__Data for processing__.

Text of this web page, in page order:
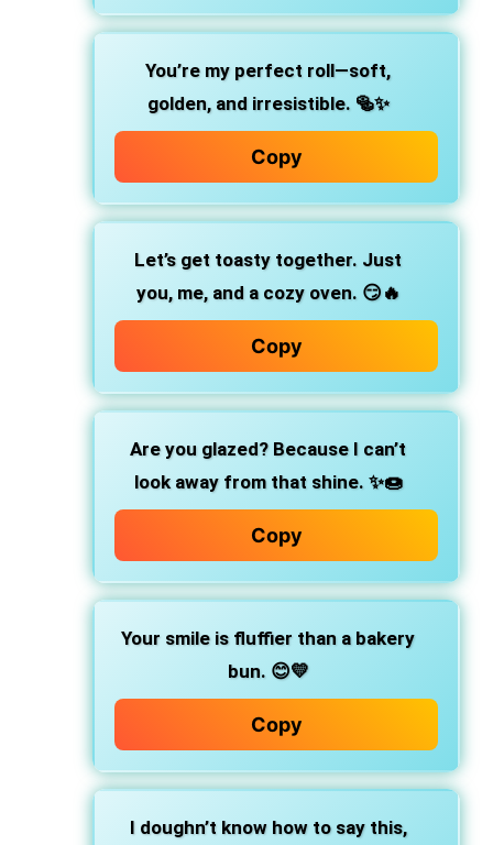
You’re my perfect roll—soft,
golden, and irresistible. 🥯✨
Copy
Let’s get toasty together. Just
you, me, and a cozy oven. 😏🔥
Copy
Are you glazed? Because I can’t
look away from that shine. ✨🍩
Copy
Your smile is fluffier than a bakery
bun. 😊💛
Copy
I doughn’t know how to say this,

__Aim of the exercise__. The answer should be exactly the lines from the one that contains "look away from that shine. ✨🍩" through the end of the entries, both ends included, and nothing besides.

__Expected output__.
look away from that shine. ✨🍩
Copy
Your smile is fluffier than a bakery
bun. 😊💛
Copy
I doughn’t know how to say this,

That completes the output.